What is MCP?

The Model Context Protocol (MCP) is Anthropic's open specification for connecting AI models to external data sources, tools, and services. If you've used Claude Desktop with file access or GitHub integration, you've used MCP — it's the underlying protocol that lets models interact with real-world systems beyond their training data.

MCP has become the de-facto standard for AI tool integration in 2026, with adoption accelerating across the industry. Major players including Block, Cedar, and GitHub have built MCP servers for their platforms. The result: production AI systems are increasingly built on MCP connections — and when those connections fail, your AI assistant goes dark.

Monitoring MCP is now a critical infrastructure concern.

This guide covers what MCP monitoring looks like in production, what metrics matter, and how to build observability into your MCP-powered stack.


Why MCP Changes Observability Requirements

Traditional AI applications are self-contained. You send a prompt, the model responds, you log the interaction. Simple.

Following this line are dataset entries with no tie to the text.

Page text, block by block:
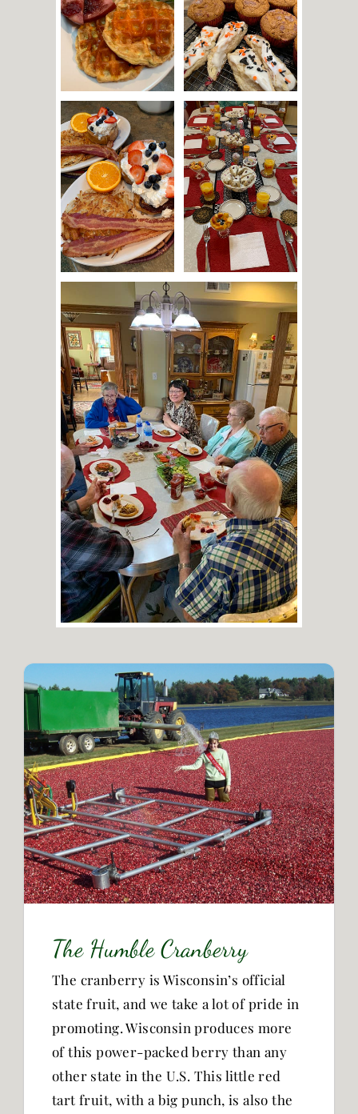
The Humble Cranberry
The cranberry is Wisconsin’s official
state fruit, and we take a lot of pride in
promoting. Wisconsin produces more
of this power-packed berry than any
other state in the U.S. This little red
tart fruit, with a big punch, is also the
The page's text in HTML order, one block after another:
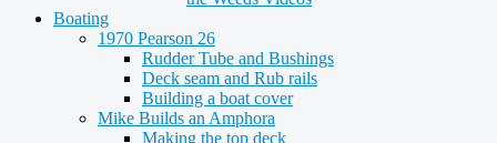
Boating
1970 Pearson 26
Rudder Tube and Bushings
Deck seam and Rub rails
Building a boat cover
Mike Builds an Amphora
Making the top deck
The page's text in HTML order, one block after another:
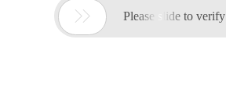
 Please slide to verify
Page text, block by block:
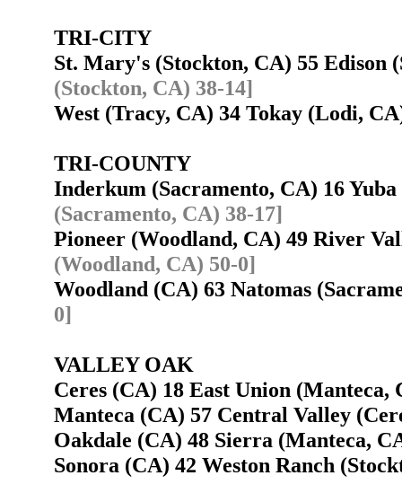
TRI-CITY
St. Mary's (Stockton, CA) 55
(Stockton, CA) 38-14]
West (Tracy, CA) 34 Tokay (Lodi,
TRI-COUNTY
Inderkum (Sacramento, CA) 16
(Sacramento, CA) 38-17]
Pioneer (Woodland, CA) 49 River
(Woodland, CA) 50-0]
Woodland (CA) 63 Natomas
0]
VALLEY OAK
Ceres (CA) 18 East Union
Manteca (CA) 57 Central Valley
Oakdale (CA) 48 Sierra (Manteca,
Sonora (CA) 42 Weston Ranch
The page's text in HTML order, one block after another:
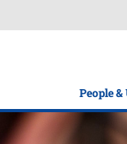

MCP breaks that model. When an LLM uses an MCP server to fetch real-time data, execute tools, or query databases, the response latency and reliability depend on external systems you don't directly control.

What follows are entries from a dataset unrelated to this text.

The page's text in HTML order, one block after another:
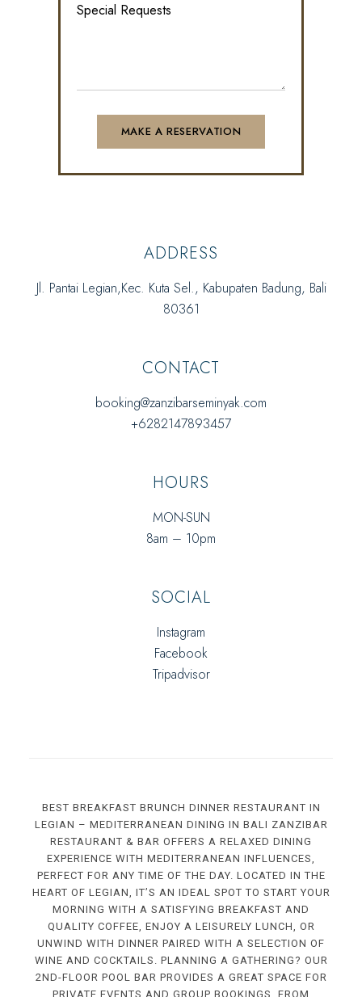
ADDRESS
Jl. Pantai Legian,Kec. Kuta Sel., Kabupaten Badung, Bali
80361
CONTACT
booking@zanzibarseminyak.com
+6282147893457
HOURS
MON-SUN
8am – 10pm
SOCIAL
Instagram
Facebook
Tripadvisor
BEST BREAKFAST BRUNCH DINNER RESTAURANT IN
LEGIAN – MEDITERRANEAN DINING IN BALI ZANZIBAR
RESTAURANT & BAR OFFERS A RELAXED DINING
EXPERIENCE WITH MEDITERRANEAN INFLUENCES,
PERFECT FOR ANY TIME OF THE DAY. LOCATED IN THE
HEART OF LEGIAN, IT’S AN IDEAL SPOT TO START YOUR
MORNING WITH A SATISFYING BREAKFAST AND
QUALITY COFFEE, ENJOY A LEISURELY LUNCH, OR
UNWIND WITH DINNER PAIRED WITH A SELECTION OF
WINE AND COCKTAILS. PLANNING A GATHERING? OUR
2ND-FLOOR POOL BAR PROVIDES A GREAT SPACE FOR
PRIVATE EVENTS AND GROUP BOOKINGS. FROM
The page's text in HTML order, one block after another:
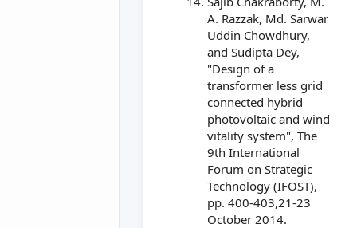
A. Razzak, Md. Sarwar
Uddin Chowdhury,
and Sudipta Dey,
"Design of a
transformer less grid
connected hybrid
photovoltaic and wind
vitality system", The
9th International
Forum on Strategic
Technology (IFOST),
pp. 400-403,21-23
October 2014.
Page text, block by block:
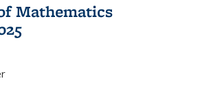
Mathematics
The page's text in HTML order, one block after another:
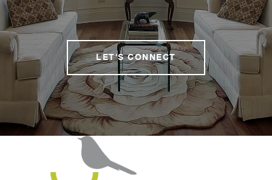
LET'S CONNECT
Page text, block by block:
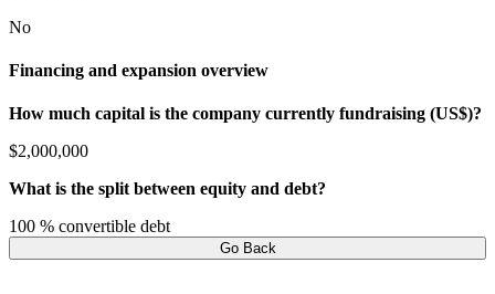
No
Financing and expansion overview
How much capital is the company currently fundraising (US$)?
$2,000,000
What is the split between equity and debt?
100 % convertible debt
Go Back
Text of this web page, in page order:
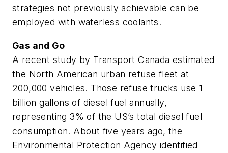
strategies not previously achievable can be
employed with waterless coolants.
Gas and Go
A recent study by Transport Canada estimated
the North American urban refuse fleet at
200,000 vehicles. Those refuse trucks use 1
billion gallons of diesel fuel annually,
representing 3% of the US’s total diesel fuel
consumption. About five years ago, the
Environmental Protection Agency identified
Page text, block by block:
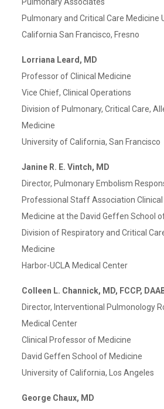
Pulmonary and Critical Care Medicine
California San Francisco, Fresno
Lorriana Leard, MD
Professor of Clinical Medicine
Vice Chief, Clinical Operations
Division of Pulmonary, Critical Care,
Medicine
University of California, San Francisco
Janine R. E. Vintch, MD
Director, Pulmonary Embolism
Professional Staff Association
Medicine at the David Geffen School
Division of Respiratory and Critical
Medicine
Harbor-UCLA Medical Center
Colleen L. Channick, MD, FCCP,
Director, Interventional Pulmonology
Medical Center
Clinical Professor of Medicine
David Geffen School of Medicine
University of California, Los Angeles
George Chaux, MD
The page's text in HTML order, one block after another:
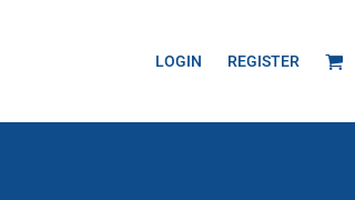
LOGIN REGISTER
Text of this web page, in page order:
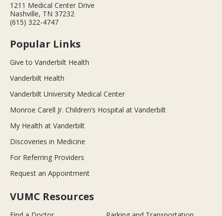
1211 Medical Center Drive
Nashville, TN 37232
(615) 322-4747
Popular Links
Give to Vanderbilt Health
Vanderbilt Health
Vanderbilt University Medical Center
Monroe Carell Jr. Children’s Hospital at Vanderbilt
My Health at Vanderbilt
Discoveries in Medicine
For Referring Providers
Request an Appointment
VUMC Resources
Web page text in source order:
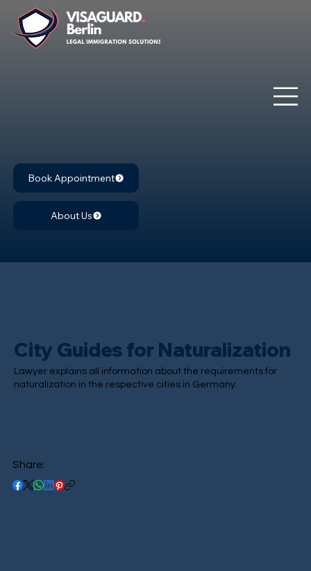
Book Appointment
About Us
City Guides for Naturalization
Lawyer explains all information about the requirements for
naturalization in the respective cities in Germany.
Share:

Consider what can go wrong:

  • MCP server goes down → The model loses access to tools and starts failing or returning degraded answers
  • Server response latency spikes → Every user query becomes slow, and you won't know until complaints roll in
  • Rate limit exceeded → Your AI assistant silently starts refusing requests
  • Server returns malformed data → The model receives corrupted context and produces wrong outputs
  • Network partition → The model appears to hang indefinitely

Without monitoring, you have no visibility into any of this. Your users experience a "broken AI" without you knowing why.

The MCP Architecture

A typical MCP setup has three components:

  1. MCP Host — The AI application (Claude Desktop, an AI agent framework, your custom app)
  2. MCP Client — The client library that manages connections to servers
  3. MCP Server — The server exposing tools/resources via the MCP specification

When a model calls a tool (like github.create_issue or filesystem.read_file), the request flows through this chain. Monitoring must cover each hop.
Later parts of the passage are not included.